赵泰远放下酒杯,用看傻哔的眼神看着他,“难道还能是红的吗?就写是我提前送的,祝他英年早逝。”
韩国并不仅是葬礼才有送花圈的习俗,结婚开业等喜事也有送花圈的习惯,葬礼送白的,喜事送彩色的。
只能说韩国人确实是有点阴间。
当然,跟鬼子比起来又差远了。
“是是是,我现在就去。”青年一阵点头哈腰,走到一旁打电话,片刻后返身回来,“哥,安排好了。”
赵泰远没有回复他,只是一杯又一杯的喝着酒,想浇心头的灭怒火。
二楼023号包间,许敬贤等人正推杯换盏,高谈阔论,气氛很融洽。
唯独韩允在这个小角色是一直在给大家端茶倒水,并不敢随意插话。
此时在包间里就没什么顾忌了。
许久不见的姜静恩就坐在许敬贤的旁边,许敬贤一只手搭在她牛仔裤包裹的大腿上,感受着滑润的触感。
身材好的女人穿牛仔裤很好看。
“我能当上检察局局长,敬贤费了很大的劲,出了很多力,我单独敬你一杯。”蔡东旭端着酒杯站起来郑重的说道,随即一饮而尽,“以后只要敬贤有用得上我的地方,无论是上刀山还是下火海,我都绝不推辞!”
虽然他这个检察局局长的位置是他帮忙陷害郭佑安交换来的,但他自己知道在这次交易中是占了便宜的。
许敬贤对他有提携之恩。
“东旭哥太客气了,你以前也没少帮我的忙。”许敬贤端着酒杯站了起来揽住他的肩膀,说道:“我们这些没家世的普通人同在官场本就该互相帮助,共同进步才能走得更远!”
他话音落下仰头喝完杯中的酒。
“蔡局长搞得那么庄重,我不也得表个态啊?”又肥了一圈的宋杰辉眯着小眼睛起身,笑嘻嘻道:“反正我这辈子是跟定许部长了,许部长对我不离,我定然不弃,今后的日子里无论是贫穷还是疾病,我都会……”
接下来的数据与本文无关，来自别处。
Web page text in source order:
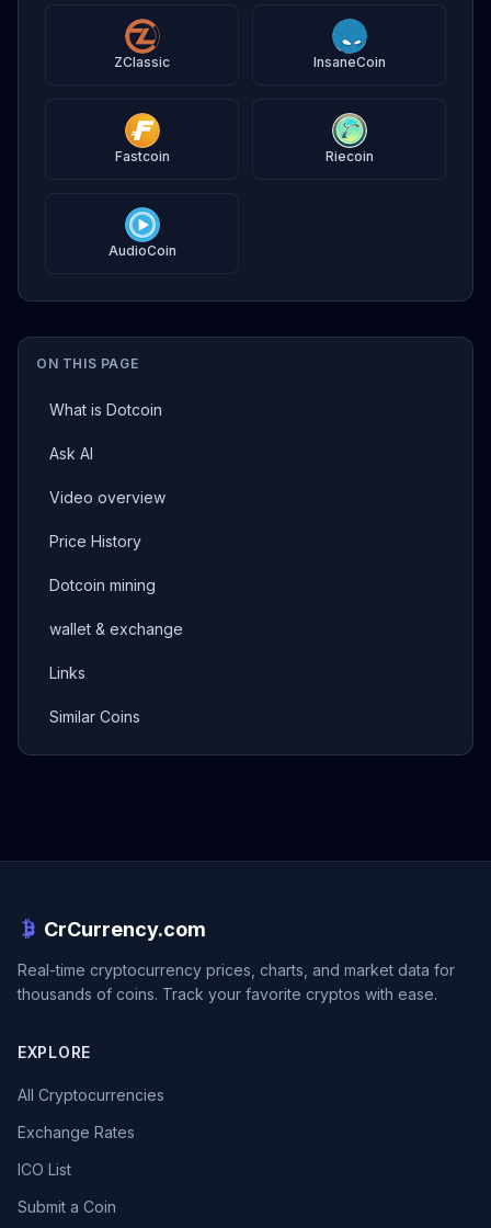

“你搁这儿结婚呢?滚!”许敬贤鸡皮疙瘩都起来了,直接打断他。
“我好不容易说点真心话,还不让我说。”宋杰辉一脸遗憾,端着酒一饮而尽,“那就都在酒里了,没有许部长,我就当不上扫毒科科长,总而言之,我宋胖子不是忘恩的人。”
以前他之所以是个不求上进,立场灵活的官场老油子,那是因为他看不见上升的希望,只能不求有功,但求无过,希望顺顺利利的熬到退休。
但是现在许敬贤给了他希望。
他当然要坚定不移的追随他。
“喂,你们都这样,那我是不是也要表示表示啊?”姜静恩笑吟吟的起身,一脸无奈的说道:“毕竟如果没有许部长的关照,我这个仁川警署的小警卫,也不可能只用短短一年多就能调到首尔龙山区警署当署长。”
此时她外面的风衣脱了,原本披散的秀发也扎了起来,黑色的高领毛衣被撑起圆润的轮廓,纤细的腰肢线条好似能手拿把掐,牛仔裤勾勒出蜜桃臀和大长腿的曲线,脚上踩着一双黑色高跟短靴,性感又充满了英气。
端着酒杯时,更有一股豪气。
“姜署长你就不用了,你今晚好好表示就行,这个场合还是留给我们表示吧。”宋杰辉猥琐的挤眉弄眼。
姜静恩瞪了他一眼,“滚。”
“怎么,难道说今晚你不愿意表示吗?”许敬贤一把将其搂进怀里。
姜静恩难得的流露出小女儿的娇羞嗔怪道:“哼,你就会欺负我。”
她知道许敬贤吃这一套。
但许敬贤从不让她吃套。
因为他从来不戴。
“哼,你就会欺负我。”宋杰辉学着她的模样,接着又说道:“仁川那些罪犯要是看见姜署长这番姿态恐怕会跌落眼球,绝不相信这是你。”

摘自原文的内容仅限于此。